I have implemented an unweighted random walk function for a graph that I built in Python using NetworkX. Below is a snippet of my program that deals with the random walk. Elsewhere in my program, I have a method that creates the graph, and I have a method that simulates various custom graph testing methods that I've written. One of these graph testing methods picks two nodes at random from the graph and runs a random walk between both of them. The two things that are being calculated from this Random Walk are hitting time (the number of links that are traversed from the starting to the ending point) and the commute time (the number of traversed links from starting to ending and back to the starting point).
def unweighted_random_walk(starting_point,ending_point, graph):
'''
starting_point: String that represents the starting point in the graph
ending_point: String that represents the ending point in the graph
graph: A NetworkX Graph object
'''
##Begin the random walk
current_point=starting_point
#current_node=graph[current_point]
current_point_neighors=graph.neighbors(current_point)
hitting_time=0
#Determine the hitting time to get to an arbitrary neighbor of the
#starting point
while current_point!=ending_point:
#pick one of the edges out of the starting_node with equal probs
possible_destination=current_point_neighbors[random.randint(0,current_point_neighors)]
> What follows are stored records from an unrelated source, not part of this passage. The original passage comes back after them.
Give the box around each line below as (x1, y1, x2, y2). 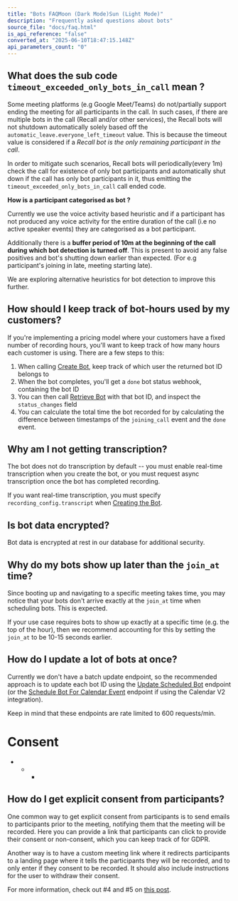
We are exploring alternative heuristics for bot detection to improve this (7, 275, 216, 283)
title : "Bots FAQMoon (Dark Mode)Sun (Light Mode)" (7, 10, 163, 18)
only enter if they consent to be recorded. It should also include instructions (7, 863, 229, 873)
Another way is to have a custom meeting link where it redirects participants (7, 848, 230, 857)
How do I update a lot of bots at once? (7, 653, 178, 666)
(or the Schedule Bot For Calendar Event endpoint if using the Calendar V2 (7, 687, 226, 696)
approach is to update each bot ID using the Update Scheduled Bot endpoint (7, 679, 232, 688)
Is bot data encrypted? (7, 519, 110, 531)
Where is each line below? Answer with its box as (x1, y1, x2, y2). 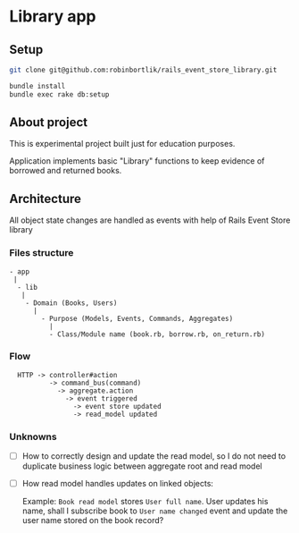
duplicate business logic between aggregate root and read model (21, 461, 262, 471)
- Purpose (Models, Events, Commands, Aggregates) (41, 314, 234, 323)
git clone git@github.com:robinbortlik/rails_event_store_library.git (9, 65, 278, 74)
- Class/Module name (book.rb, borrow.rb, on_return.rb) (48, 329, 266, 339)
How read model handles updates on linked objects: (21, 478, 214, 489)
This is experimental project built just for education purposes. (9, 139, 236, 149)
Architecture (9, 190, 82, 207)
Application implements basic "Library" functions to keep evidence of (9, 156, 265, 166)
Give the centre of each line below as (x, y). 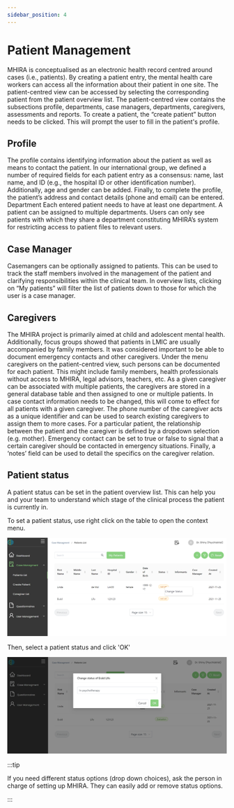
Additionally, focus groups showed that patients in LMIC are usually (104, 342)
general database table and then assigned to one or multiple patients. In (110, 394)
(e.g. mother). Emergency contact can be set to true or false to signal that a (115, 438)
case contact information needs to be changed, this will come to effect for (114, 401)
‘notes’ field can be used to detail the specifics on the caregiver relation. (111, 453)
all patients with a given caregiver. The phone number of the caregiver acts (115, 409)
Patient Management (69, 50)
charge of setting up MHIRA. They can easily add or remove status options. (115, 786)

current_point=possible_destination
current_point_neighbors=graph.neighbors(current_point)
hitting_time+=1
return hitting_time
My code for the random walk is pretty straight-forward because I'm just picking random nodes until the ending point is reached. However, this current implementation is very slow when I try running several random walks (I think I need to run a million at some point).
My question is: Is there any way that I can use Hadoop MapReduce to parallelize some of the operations that are going on here for this Random Walk? Is there a better way for me to do my random walk?